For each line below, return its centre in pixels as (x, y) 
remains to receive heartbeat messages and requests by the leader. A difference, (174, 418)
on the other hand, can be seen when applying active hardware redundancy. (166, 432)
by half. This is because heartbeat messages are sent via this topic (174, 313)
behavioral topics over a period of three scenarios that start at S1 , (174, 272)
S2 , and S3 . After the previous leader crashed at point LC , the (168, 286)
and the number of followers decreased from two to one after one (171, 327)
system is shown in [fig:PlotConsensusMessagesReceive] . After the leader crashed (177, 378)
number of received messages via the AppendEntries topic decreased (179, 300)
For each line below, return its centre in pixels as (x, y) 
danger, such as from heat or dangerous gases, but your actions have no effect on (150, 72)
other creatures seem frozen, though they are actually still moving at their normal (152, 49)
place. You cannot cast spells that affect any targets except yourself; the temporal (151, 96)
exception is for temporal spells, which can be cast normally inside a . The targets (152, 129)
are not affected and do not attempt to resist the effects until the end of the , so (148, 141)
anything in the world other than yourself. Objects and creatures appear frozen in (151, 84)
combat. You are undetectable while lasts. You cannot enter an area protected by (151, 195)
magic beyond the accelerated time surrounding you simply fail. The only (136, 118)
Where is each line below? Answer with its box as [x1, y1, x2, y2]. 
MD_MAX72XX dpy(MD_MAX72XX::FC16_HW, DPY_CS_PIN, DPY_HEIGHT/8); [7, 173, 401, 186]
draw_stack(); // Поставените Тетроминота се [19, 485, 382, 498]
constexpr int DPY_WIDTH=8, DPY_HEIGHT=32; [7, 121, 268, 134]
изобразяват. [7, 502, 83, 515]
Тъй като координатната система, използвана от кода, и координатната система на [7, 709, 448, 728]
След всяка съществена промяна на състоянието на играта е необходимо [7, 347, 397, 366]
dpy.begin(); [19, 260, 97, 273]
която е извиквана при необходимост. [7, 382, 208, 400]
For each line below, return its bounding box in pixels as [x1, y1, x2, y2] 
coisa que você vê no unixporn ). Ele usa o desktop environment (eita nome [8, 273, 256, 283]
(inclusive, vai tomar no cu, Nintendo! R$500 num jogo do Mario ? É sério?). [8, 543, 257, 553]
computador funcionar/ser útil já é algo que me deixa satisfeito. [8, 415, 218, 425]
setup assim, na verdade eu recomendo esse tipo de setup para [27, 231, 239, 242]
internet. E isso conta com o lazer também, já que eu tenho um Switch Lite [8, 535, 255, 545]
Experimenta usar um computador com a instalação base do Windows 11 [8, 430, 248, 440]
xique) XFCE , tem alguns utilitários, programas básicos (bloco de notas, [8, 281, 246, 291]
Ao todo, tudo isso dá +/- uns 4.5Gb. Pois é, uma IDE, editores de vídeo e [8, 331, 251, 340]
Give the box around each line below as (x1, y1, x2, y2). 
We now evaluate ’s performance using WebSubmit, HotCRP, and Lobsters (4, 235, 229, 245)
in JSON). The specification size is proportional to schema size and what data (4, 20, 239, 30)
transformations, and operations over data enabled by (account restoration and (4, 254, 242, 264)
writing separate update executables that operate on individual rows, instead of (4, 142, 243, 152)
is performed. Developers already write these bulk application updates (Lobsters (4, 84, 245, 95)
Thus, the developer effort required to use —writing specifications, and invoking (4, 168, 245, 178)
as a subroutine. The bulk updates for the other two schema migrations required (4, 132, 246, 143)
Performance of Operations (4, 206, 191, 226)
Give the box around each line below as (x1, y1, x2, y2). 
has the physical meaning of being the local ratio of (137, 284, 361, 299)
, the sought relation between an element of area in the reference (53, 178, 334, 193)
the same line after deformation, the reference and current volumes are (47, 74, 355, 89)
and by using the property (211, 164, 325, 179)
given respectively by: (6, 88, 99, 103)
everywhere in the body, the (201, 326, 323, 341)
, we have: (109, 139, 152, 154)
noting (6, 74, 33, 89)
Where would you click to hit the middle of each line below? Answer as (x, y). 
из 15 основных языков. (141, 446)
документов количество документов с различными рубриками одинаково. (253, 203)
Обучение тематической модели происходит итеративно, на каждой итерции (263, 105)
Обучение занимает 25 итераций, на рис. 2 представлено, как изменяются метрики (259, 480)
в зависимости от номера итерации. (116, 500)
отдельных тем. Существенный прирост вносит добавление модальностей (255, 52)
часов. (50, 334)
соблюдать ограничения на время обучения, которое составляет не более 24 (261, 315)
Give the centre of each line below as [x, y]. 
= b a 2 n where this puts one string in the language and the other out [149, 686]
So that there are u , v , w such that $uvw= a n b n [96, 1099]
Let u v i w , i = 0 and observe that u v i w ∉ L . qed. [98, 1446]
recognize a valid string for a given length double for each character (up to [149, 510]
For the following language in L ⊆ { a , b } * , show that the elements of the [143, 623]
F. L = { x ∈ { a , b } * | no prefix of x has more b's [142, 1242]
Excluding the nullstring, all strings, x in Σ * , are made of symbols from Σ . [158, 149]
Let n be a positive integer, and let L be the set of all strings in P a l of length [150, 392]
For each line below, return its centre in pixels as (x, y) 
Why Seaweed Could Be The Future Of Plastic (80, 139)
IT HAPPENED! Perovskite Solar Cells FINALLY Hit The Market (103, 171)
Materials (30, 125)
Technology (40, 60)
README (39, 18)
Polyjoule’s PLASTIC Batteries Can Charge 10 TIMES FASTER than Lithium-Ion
---
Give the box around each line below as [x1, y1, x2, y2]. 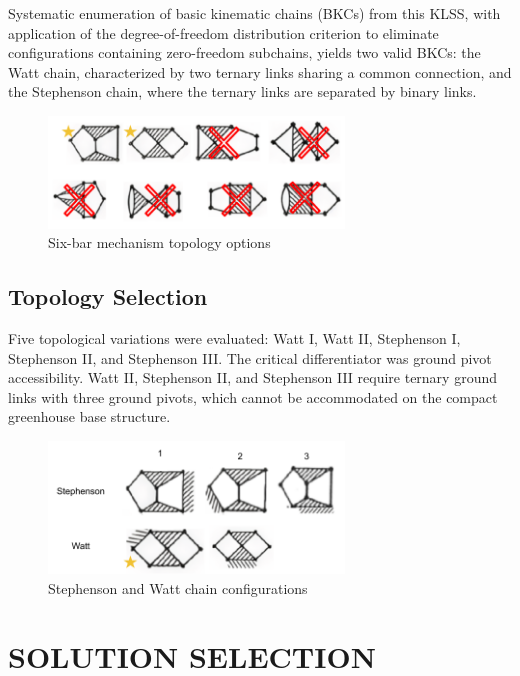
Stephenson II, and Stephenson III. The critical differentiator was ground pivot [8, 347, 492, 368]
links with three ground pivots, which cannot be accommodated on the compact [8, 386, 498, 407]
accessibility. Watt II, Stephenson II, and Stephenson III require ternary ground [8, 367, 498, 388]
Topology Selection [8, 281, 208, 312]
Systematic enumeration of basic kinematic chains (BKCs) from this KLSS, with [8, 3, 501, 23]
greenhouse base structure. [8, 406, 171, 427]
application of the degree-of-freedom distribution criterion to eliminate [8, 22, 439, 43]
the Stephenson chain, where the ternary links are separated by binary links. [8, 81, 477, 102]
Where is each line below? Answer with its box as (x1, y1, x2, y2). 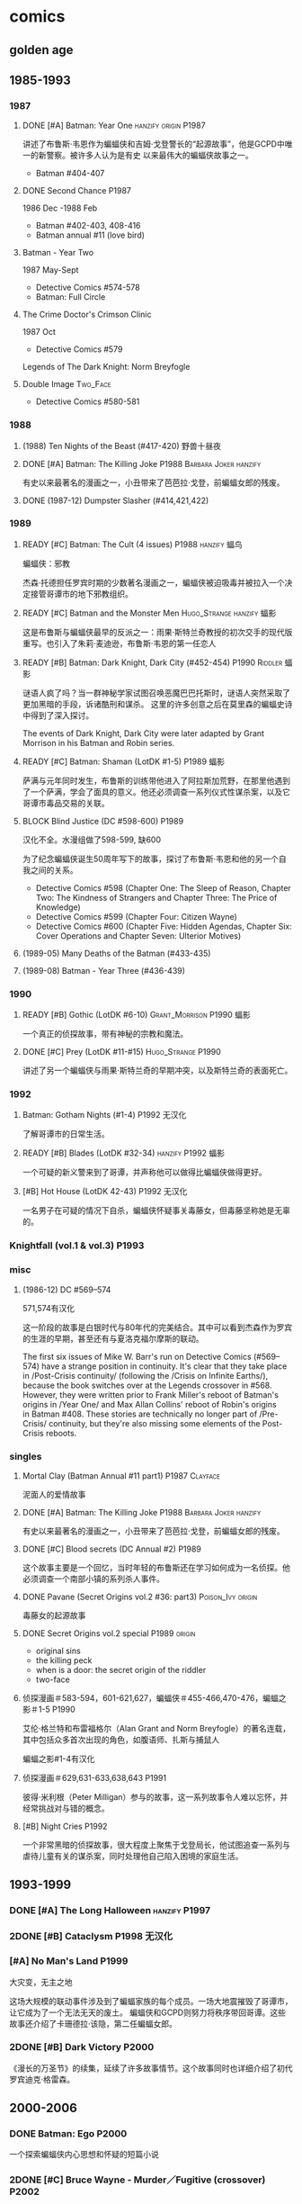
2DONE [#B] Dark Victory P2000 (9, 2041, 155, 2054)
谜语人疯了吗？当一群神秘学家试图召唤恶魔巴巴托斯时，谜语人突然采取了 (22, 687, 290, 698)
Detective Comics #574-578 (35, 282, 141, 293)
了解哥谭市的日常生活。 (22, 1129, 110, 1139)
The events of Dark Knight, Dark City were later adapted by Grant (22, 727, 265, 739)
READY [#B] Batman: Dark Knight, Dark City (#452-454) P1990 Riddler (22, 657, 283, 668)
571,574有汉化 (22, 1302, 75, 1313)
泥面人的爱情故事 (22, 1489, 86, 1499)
--
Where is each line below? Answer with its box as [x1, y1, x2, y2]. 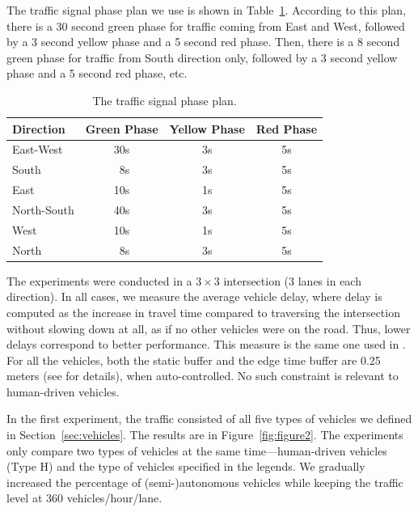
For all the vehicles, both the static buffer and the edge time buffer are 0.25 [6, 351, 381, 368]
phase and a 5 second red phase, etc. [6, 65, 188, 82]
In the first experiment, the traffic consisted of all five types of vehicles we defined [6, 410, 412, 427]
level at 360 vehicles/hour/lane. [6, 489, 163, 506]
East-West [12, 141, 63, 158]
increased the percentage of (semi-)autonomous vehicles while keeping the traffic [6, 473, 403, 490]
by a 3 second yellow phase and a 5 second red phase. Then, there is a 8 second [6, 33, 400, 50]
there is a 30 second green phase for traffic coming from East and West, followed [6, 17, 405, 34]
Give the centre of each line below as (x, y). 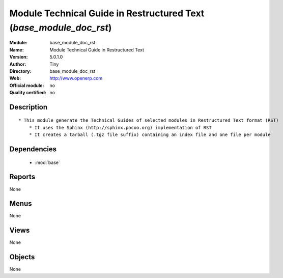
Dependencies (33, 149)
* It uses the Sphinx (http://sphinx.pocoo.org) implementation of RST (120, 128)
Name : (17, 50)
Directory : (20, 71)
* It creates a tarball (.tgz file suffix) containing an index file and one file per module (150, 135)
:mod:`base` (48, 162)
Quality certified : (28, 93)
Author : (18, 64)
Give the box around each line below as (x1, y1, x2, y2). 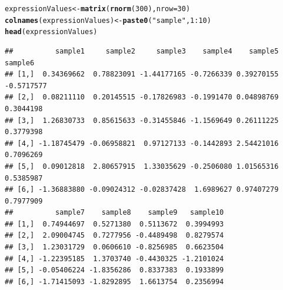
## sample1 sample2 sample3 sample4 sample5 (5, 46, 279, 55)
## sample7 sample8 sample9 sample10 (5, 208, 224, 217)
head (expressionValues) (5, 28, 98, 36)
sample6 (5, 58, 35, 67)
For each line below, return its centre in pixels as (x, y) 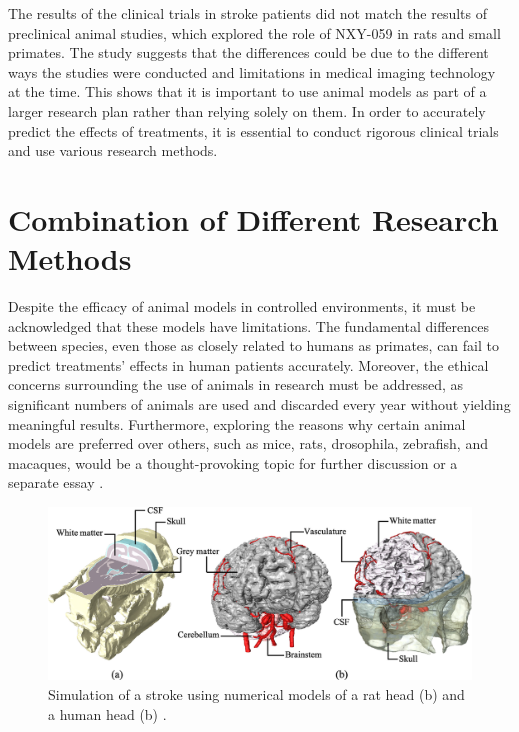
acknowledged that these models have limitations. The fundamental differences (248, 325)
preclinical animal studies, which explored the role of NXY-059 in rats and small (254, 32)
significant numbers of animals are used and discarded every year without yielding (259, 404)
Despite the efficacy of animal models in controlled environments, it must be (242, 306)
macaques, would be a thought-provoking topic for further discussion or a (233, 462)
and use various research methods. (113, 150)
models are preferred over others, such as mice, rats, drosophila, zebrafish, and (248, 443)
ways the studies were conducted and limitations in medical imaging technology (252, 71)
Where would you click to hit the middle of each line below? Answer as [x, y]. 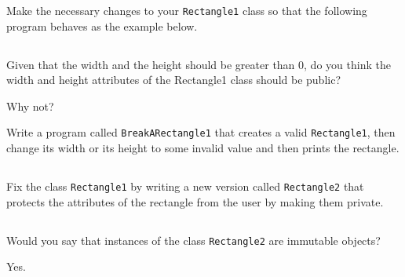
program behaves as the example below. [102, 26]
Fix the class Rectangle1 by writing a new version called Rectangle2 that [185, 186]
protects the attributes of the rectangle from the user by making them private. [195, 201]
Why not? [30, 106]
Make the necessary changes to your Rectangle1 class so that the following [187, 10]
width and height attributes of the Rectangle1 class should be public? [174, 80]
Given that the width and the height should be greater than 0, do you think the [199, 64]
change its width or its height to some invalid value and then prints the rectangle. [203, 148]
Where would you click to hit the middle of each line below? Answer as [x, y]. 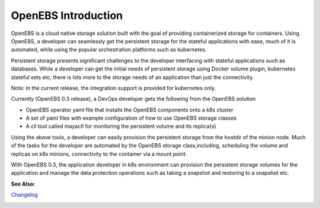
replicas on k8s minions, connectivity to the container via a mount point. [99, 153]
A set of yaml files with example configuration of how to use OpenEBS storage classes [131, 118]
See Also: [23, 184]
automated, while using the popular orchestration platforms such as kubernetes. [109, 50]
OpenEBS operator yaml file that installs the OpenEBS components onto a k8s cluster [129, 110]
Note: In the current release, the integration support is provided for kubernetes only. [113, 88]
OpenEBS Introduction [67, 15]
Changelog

WHAT NEEDS TO BE DONE —
Set down, from the entries above, exactly the lines from the one with "часов. (50, 334)" up to and including the one with "recognize a valid", and no other lines.

TASK OUTPUT —
часов. (50, 334)
соблюдать ограничения на время обучения, которое составляет не более 24 (261, 315)
Give the centre of each line below as [x, y]. 
= b a 2 n where this puts one string in the language and the other out [149, 686]
So that there are u , v , w such that $uvw= a n b n [96, 1099]
Let u v i w , i = 0 and observe that u v i w ∉ L . qed. [98, 1446]
recognize a valid string for a given length double for each character (up to [149, 510]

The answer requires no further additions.